二姐从不浪费东西,她的作业本,总是正反两面使用,绝不浪费一页纸。很多的时候,还会在空白处画上几朵浪花、几只海鸥。二姐的课本,从来都是珍惜再三,包着书皮书角,历来不在上面乱涂乱画。
我上初中的时候,二姐见我的衣服有些破烂,心里不忍,就把新发的工作服改一改,让我穿。初中的毕业照是穿着二姐的女式工作服照的,样子有些怪。上了高中,二姐又将姐夫的旧军装给了我,那时候个子小,军装穿在身上有些宽大,衣袖裤腿都要绾起来。那套军装我一直穿到合体,穿破,穿到当兵。
那时候每逢星期天,就盼着在县水泥厂当技术员的二姐回家,二姐回来,除了带回爽朗的笑声,引人开心的新鲜事,还会有南山产的长把梨,厂子食堂里的大饽饽。那一刻,清贫的生活,孤寂的日子,便显得有了活力与奔头。
四
要强似乎是二姐打小的生性。因为姥爷舅舅都已离世,母亲娘家只剩下姥姥一个人,我们姐弟是在姥姥家长大的。或许是因为我们家男人少的原因,我们家常常会受家族的排斥欺负。对此,脾气和缓生性懦弱的父亲,选择了忍耐。而二姐却不,继承了母亲倔强性格的二姐,不会向生活低头,更不会忍气吞声无故受欺。每每受了气,她会勇敢地反抗,据理力争。她时常会把我们召到身边,眼里含着泪:咱姐弟一定要听话,好好学习,为高家争口气,不能让旁人小看。

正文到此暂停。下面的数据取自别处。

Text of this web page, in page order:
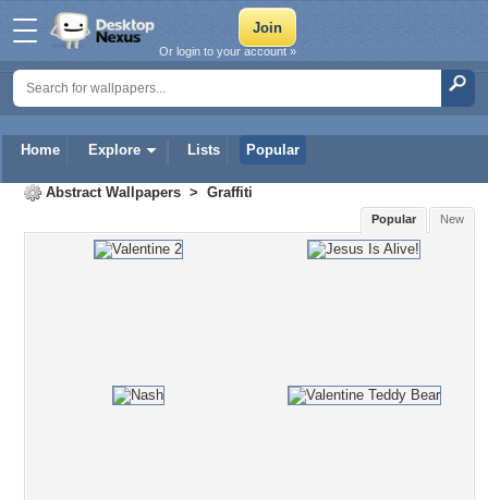
Home Explore Lists Popular
Or login to your account »
Abstract Wallpapers > Graffiti
New
Popular
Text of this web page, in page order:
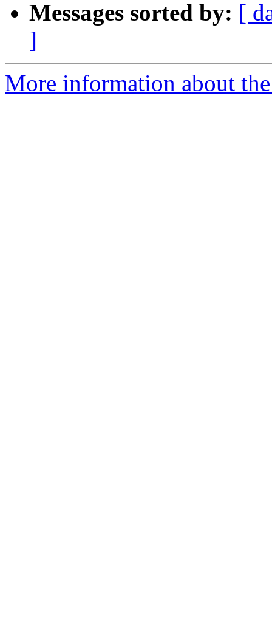
Messages sorted by: [
]
More information about
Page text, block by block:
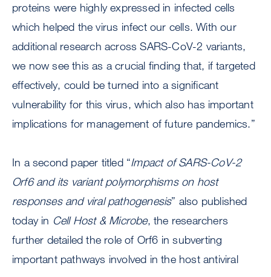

争气的二姐,在我们几个姐弟中,学习最好。小时候,好像二姐总不在家,初中高中都住校。二姐像极了永不歇息的钟摆,背着粮食,带着咸菜,来回摇晃在求学路上。一边忙着学业,一边帮衬家里。临近高考,那一个寒冷且漫长的冬日里,二姐请假照顾病重的母亲,同时复习着课程。夏天里,录取通知书迟迟未到,二姐便去了村里小学代课。二姐神情里透着坚定:今年不行,明年我再考。天不负人。期盼中的录取通知书终于到了,那一刻,二姐的笑脸上挂满倔强的泪水,二姐成了我们村少有的女大学生。
大学毕业后,二姐响应号召,来到鲁北举目无亲偏僻的小县城,在那个小工厂里,原本学习植物保护的她,又从头钻研农机具。离家远,地方陌生,二姐坚持着,来完成那些自己不熟悉又不喜欢的工作。与姐夫结婚后,调回老家的水泥厂,边带孩子,边学起水泥化验。二姐夫在国外工作,继母年岁大有病,婆婆早逝,二姐一个人上着班,带着两个孩子。吃多少苦,受多少累,只有她一个人最清楚。但她从未在人们面前流露半点苦楚,每次回家,总是笑声朗朗,把一些只有自己知道的苦事难事埋在心底,将欢乐与阳光捧予他人。
(二姐与姐夫的结婚照)
大学快毕业时,二姐认识了姐夫,二姐夫毕业于山东大学外语系,因表现突出,毕业后分配到外交部,从外交部又选派到部队里。两人都是农村出来的,又都凭本事受过高等教育,身上有许多共同点。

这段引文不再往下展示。